Problem requirements:
Drop every picture. Then return, exactly, the lines from the beginning of the listing below through the one containing "and use the".
:: Exercise input
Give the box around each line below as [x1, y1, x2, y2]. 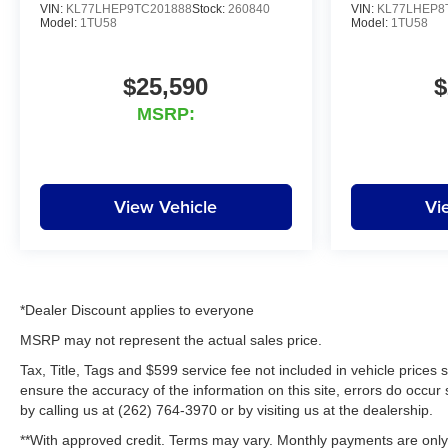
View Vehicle [114, 194, 218, 220]
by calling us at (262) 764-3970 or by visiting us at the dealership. [20, 402, 433, 419]
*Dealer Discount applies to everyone [20, 302, 254, 319]
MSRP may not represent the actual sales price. [20, 332, 322, 349]
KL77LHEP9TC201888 [66, 2, 192, 17]
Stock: [192, 2, 228, 17]
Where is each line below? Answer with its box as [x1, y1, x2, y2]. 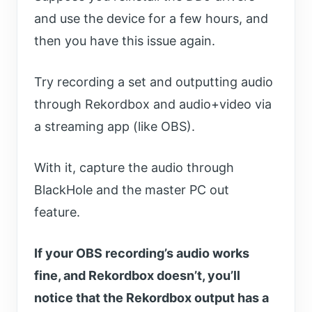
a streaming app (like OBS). [34, 119, 195, 134]
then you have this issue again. [34, 33, 215, 49]
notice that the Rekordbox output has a [34, 290, 269, 306]
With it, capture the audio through [34, 160, 234, 175]
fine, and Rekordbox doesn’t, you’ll [34, 268, 240, 283]
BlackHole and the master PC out [34, 182, 229, 198]
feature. [34, 205, 80, 220]
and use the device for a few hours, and [34, 11, 268, 26]
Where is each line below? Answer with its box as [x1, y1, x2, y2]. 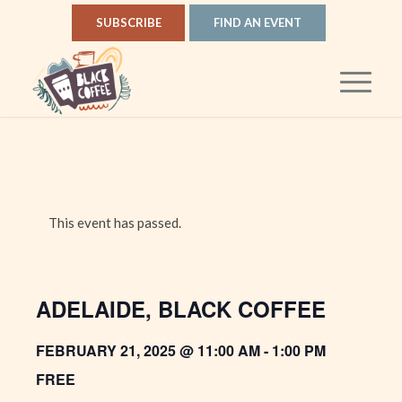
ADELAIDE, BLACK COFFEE [36, 293, 326, 325]
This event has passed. [48, 214, 181, 232]
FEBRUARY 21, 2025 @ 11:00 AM [36, 340, 260, 362]
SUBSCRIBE [95, 15, 162, 31]
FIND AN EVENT [214, 15, 302, 31]
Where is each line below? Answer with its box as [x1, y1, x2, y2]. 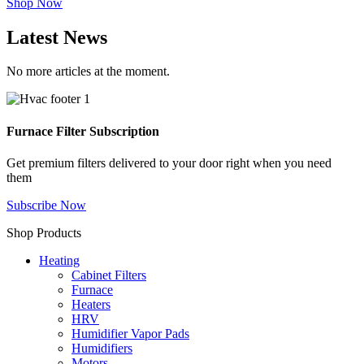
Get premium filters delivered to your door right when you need [6, 155, 331, 170]
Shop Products [6, 225, 81, 240]
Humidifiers [71, 340, 132, 355]
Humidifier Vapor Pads [71, 326, 189, 340]
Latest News [6, 26, 107, 48]
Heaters [71, 297, 110, 311]
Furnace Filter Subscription [6, 123, 159, 138]
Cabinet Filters [71, 267, 146, 282]
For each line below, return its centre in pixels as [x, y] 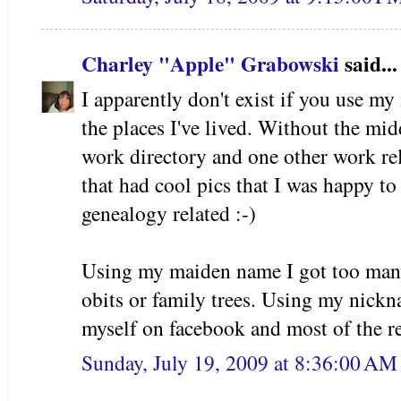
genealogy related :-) [169, 213]
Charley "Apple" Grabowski [210, 63]
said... [368, 63]
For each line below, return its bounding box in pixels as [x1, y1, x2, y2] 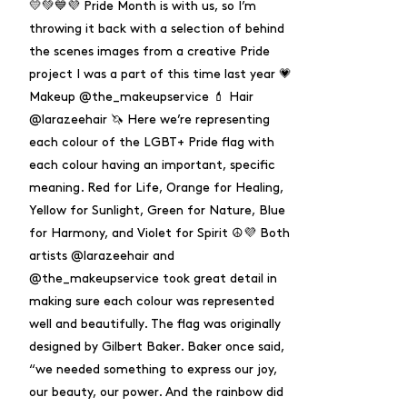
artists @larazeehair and [29, 250, 174, 263]
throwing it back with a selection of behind [29, 23, 284, 35]
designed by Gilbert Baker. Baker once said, [29, 341, 284, 353]
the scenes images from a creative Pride [29, 45, 270, 58]
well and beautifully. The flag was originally [29, 318, 281, 331]
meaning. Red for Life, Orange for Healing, [29, 182, 283, 194]
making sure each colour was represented [29, 295, 274, 308]
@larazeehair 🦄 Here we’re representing [29, 114, 270, 126]
::::
Solution for this task:
Give the box around each line below as [x1, y1, x2, y2]. 
View Vehicle [114, 194, 218, 220]
by calling us at (262) 764-3970 or by visiting us at the dealership. [20, 402, 433, 419]
*Dealer Discount applies to everyone [20, 302, 254, 319]
MSRP may not represent the actual sales price. [20, 332, 322, 349]
KL77LHEP9TC201888 [66, 2, 192, 17]
Stock: [192, 2, 228, 17]
Where is each line below? Answer with its box as [x1, y1, x2, y2]. 
a streaming app (like OBS). [34, 119, 195, 134]
then you have this issue again. [34, 33, 215, 49]
notice that the Rekordbox output has a [34, 290, 269, 306]
With it, capture the audio through [34, 160, 234, 175]
fine, and Rekordbox doesn’t, you’ll [34, 268, 240, 283]
BlackHole and the master PC out [34, 182, 229, 198]
feature. [34, 205, 80, 220]
and use the device for a few hours, and [34, 11, 268, 26]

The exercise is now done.